** Work item **
A faithful copy of the data below is required, leaving out every picture.

Records from a dataset:
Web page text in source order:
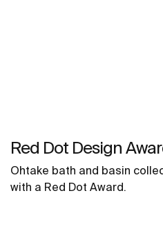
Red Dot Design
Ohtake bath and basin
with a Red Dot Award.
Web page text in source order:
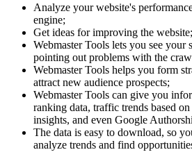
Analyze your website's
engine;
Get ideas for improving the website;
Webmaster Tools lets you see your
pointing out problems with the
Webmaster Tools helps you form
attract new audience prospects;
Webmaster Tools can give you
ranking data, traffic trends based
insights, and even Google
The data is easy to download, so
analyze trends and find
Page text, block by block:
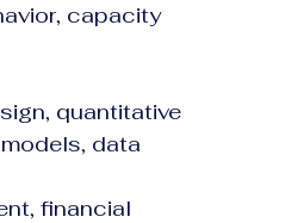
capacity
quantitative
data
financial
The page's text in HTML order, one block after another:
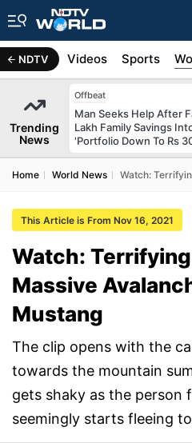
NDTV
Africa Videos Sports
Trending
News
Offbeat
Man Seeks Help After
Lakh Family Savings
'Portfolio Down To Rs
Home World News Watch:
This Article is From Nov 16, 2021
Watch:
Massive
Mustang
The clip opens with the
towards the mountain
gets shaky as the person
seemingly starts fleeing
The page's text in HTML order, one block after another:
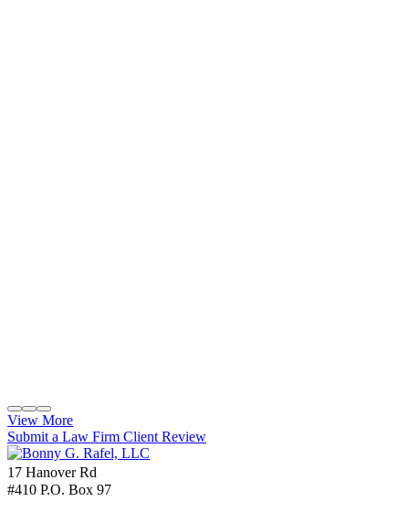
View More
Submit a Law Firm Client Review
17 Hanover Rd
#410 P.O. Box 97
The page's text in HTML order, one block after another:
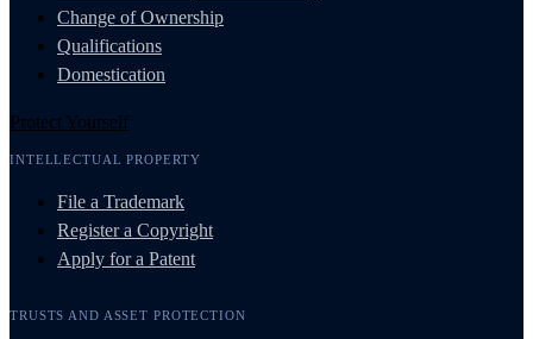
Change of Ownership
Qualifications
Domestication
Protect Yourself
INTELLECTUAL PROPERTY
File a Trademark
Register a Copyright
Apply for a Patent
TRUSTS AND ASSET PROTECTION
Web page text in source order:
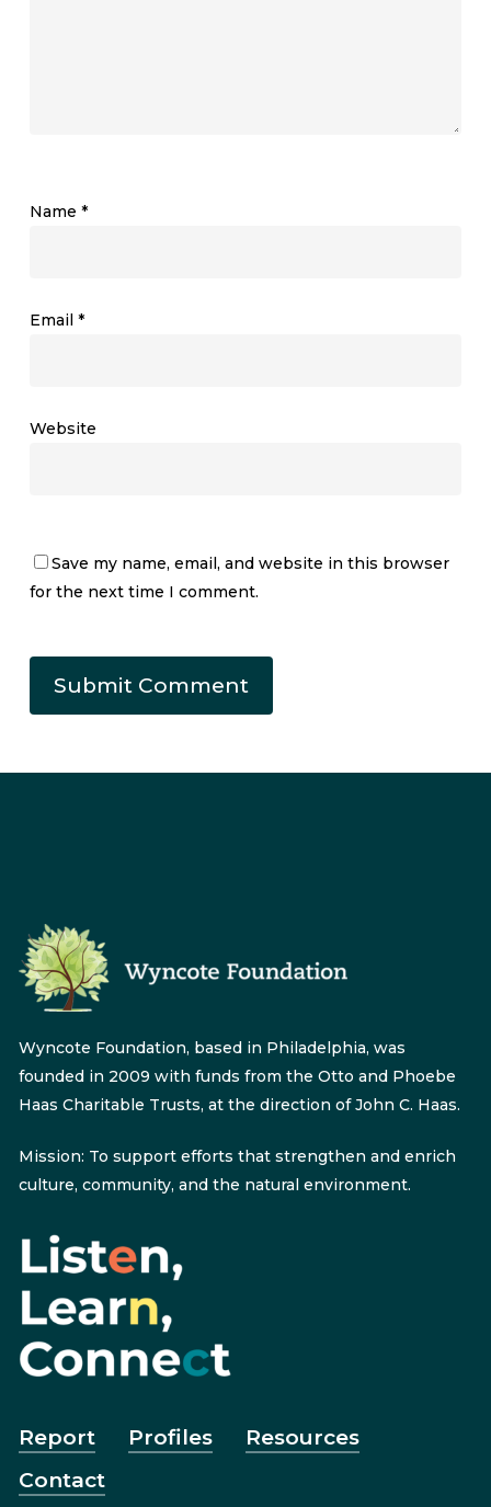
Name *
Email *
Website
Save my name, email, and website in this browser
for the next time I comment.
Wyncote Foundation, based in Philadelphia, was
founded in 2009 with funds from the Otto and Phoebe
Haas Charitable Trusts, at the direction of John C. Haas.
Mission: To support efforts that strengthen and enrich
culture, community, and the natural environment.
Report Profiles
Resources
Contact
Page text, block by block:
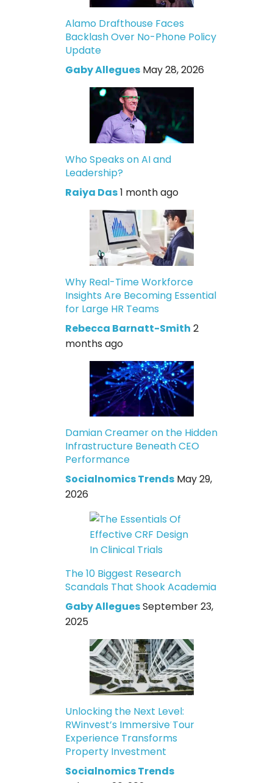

** Result of this task **
Web page text in source order:
Red Dot Design
Ohtake bath and basin
with a Red Dot Award.
Web page text in source order:
Analyze your website's
engine;
Get ideas for improving the website;
Webmaster Tools lets you see your
pointing out problems with the
Webmaster Tools helps you form
attract new audience prospects;
Webmaster Tools can give you
ranking data, traffic trends based
insights, and even Google
The data is easy to download, so
analyze trends and find
Page text, block by block:
capacity
quantitative
data
financial
The page's text in HTML order, one block after another:
NDTV
Africa Videos Sports
Trending
News
Offbeat
Man Seeks Help After
Lakh Family Savings
'Portfolio Down To Rs
Home World News Watch:
This Article is From Nov 16, 2021
Watch:
Massive
Mustang
The clip opens with the
towards the mountain
gets shaky as the person
seemingly starts fleeing
The page's text in HTML order, one block after another:
View More
Submit a Law Firm Client Review
17 Hanover Rd
#410 P.O. Box 97
The page's text in HTML order, one block after another:
Change of Ownership
Qualifications
Domestication
Protect Yourself
INTELLECTUAL PROPERTY
File a Trademark
Register a Copyright
Apply for a Patent
TRUSTS AND ASSET PROTECTION
Web page text in source order:
Name *
Email *
Website
Save my name, email, and website in this browser
for the next time I comment.
Wyncote Foundation, based in Philadelphia, was
founded in 2009 with funds from the Otto and Phoebe
Haas Charitable Trusts, at the direction of John C. Haas.
Mission: To support efforts that strengthen and enrich
culture, community, and the natural environment.
Report Profiles
Resources
Contact
Page text, block by block:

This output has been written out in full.